Hacker News new | ask | show | jobs
by newhouseb 1113 days ago
The algorithm learned here actually makes a lot of sense when you spend more time understanding how transformers typically work.

Namely: once you include layer normalization your model is more or less forced to find ways to represent absolute quantities in a way that won't be normalized away and a great way to achieve this is to... store things as rotations of a unit tensor! With that as your primitive, it's fairly natural to rotate around a circle to compute modular addition.

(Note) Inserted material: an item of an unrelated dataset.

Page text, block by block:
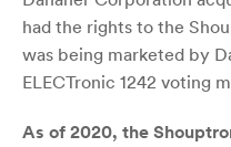
had the rights to the
was being marketed by
ELECTronic 1242 voting
As of 2020, the

I'd be curious to explore if a different algorithm is learned if one were to stop normalizing at various points. I wouldn't be surprised if a large hurdle to mechanistic interpretability turns out to be that the models have learned complicated rotations in non-obvious coordinate spaces that are tricky to identify after the fact.

1 comments

In the model he was using he didn't use layer norm, right?
Oh good catch! The author defines a layer norm layer but then... comments it out in the actual implementation (I missed the fact that it was commented out). So that answers my second question of what happens without it.

Anecdotally in my own interpretability work (without layer norm), my models also learn rotations fairly frequently. I attributed this to the way I was doing positional embeddings (as rotations), but perhaps there's more to it.

Thinking about this more, softmax is also a form of normalization that could likely contribute to this phenomenon.